Cycladic Society 5000 years ago

Explore the Cycladic Society 5000 ago


The Cyclades, a closely packed insular complex in the central and south Aegean Sea, comprises 35 large islands and numerous smaller ones. Ancient Greek writers, who imagined that the islands formed a circle around Delos, Apollo’s sacred island, called them the “Cyclades.”

The Cycladic landscape is rocky, with steep cliffs, small coves, and arid soil. The mild climate is characterized by long periods of sunshine, limited rainfall, and very strong winds. Most importantly, the Cyclades are blessed with a rich geology with a great variety of rocks and metals, including marble, pumice, obsidian, emery, and copper. 

Their location between mainland Greece and Asia Minor and their mineral wealth led to the islands’ settlement as early as the Late Neolithic period (5300-3200 BC). Evidence for settlement in the Neolithic period was identified at the Saliagos islet, Mykonos, Kea, Andros, and Naxos.


In the Early Bronze Age, the Cyclades were the cradle of the important “Early Cycladic” culture, which spans from approximately 3200 to 2000 BC and is divided into three sub-periods: Early Cycladic I (ca. 3200-2700 BC), Early Cycladic II (ca. 2700-2300 BC), and Early Cycladic III (ca. 2300-2000 BC). These three sub-periods alternate with two transitional periods: the Early Cycladic I to Early Cycladic II transition, or “Kampos phase”, and the Early Cycladic II to Early Cycladic III transition, or “Kastri phase”. Our knowledge concerning this culture comes from settlements and, especially, cemeteries.
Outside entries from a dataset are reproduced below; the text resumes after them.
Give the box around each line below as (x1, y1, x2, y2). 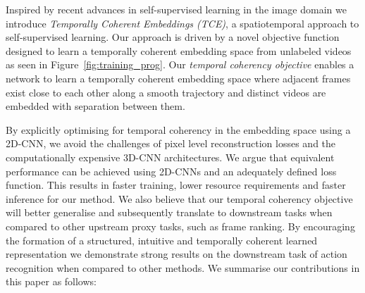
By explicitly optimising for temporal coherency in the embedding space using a (6, 122, 351, 137)
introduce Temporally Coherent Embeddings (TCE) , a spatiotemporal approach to (6, 15, 359, 30)
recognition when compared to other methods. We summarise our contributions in (6, 260, 360, 275)
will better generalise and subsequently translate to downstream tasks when (6, 205, 333, 220)
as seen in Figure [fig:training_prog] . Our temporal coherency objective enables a (6, 57, 354, 72)
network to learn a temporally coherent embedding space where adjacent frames (6, 70, 351, 85)
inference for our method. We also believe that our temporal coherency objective (6, 191, 353, 206)
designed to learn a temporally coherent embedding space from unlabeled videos (6, 43, 352, 58)
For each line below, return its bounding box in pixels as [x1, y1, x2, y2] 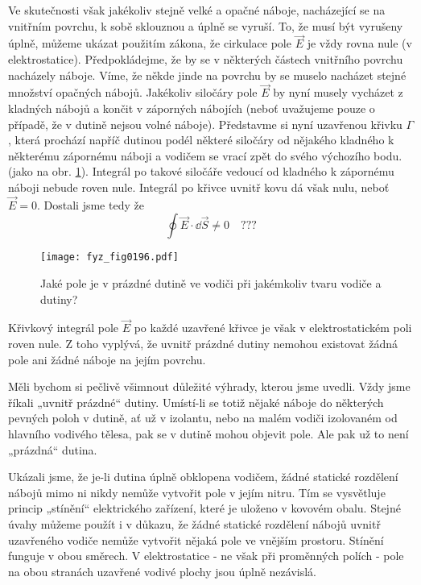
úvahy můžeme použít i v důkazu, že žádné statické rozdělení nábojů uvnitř [8, 515, 381, 532]
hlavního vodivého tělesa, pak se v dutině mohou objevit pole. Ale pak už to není [8, 425, 409, 442]
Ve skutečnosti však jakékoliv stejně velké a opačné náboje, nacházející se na [8, 2, 386, 18]
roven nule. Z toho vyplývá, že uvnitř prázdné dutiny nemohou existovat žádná [8, 335, 398, 352]
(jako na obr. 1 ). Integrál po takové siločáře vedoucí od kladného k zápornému [8, 163, 394, 180]
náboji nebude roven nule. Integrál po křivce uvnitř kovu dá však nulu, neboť [8, 178, 390, 195]
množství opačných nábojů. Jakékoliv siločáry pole [8, 84, 258, 101]
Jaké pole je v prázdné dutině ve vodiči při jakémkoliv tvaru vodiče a [40, 275, 382, 292]

Our knowledge of Early Cycladic I settlements is very limited, either because the houses were made of perishable materials or because the number of excavated sites is very small. At least one settlement, at Markiani, Amorgos, appears to have been fortified on its accessible side. During Early Cycladic culture’s acme in the Early Cycladic II period, settlements of various sizes multiplied on small promontories or low hills. Some were fortified, like the acropolis at Kastri in Syros and Panormos in Naxos. Urban planning adapted to the terrain, and structures were stone-built, usually with one, two, or three rooms and outdoor spaces. This period’s largest settlement is at Skarkos on Ios, with an area of 11,000 km2 and an urban plan comprising streets, single and two-storied houses with stone-built staircases, and drainage pipes. Towards the end of the Early Cycladic II period, disputes over the control of metal sources and related commercial networks in the Aegean may account for unrest and upheaval, with evidence for population movements. As a result, many settlements were abandoned temporarily, and others were conquered by enemy forces. At the same time, new settlements protected by strong fortifications were established in remote areas.

The limited evidence for settlements in the Early Cycladic III period comes mainly from the town of Phylakopi I on Melos, which suggests that these were probably considerably larger than before, with urban planning and small, well-built houses.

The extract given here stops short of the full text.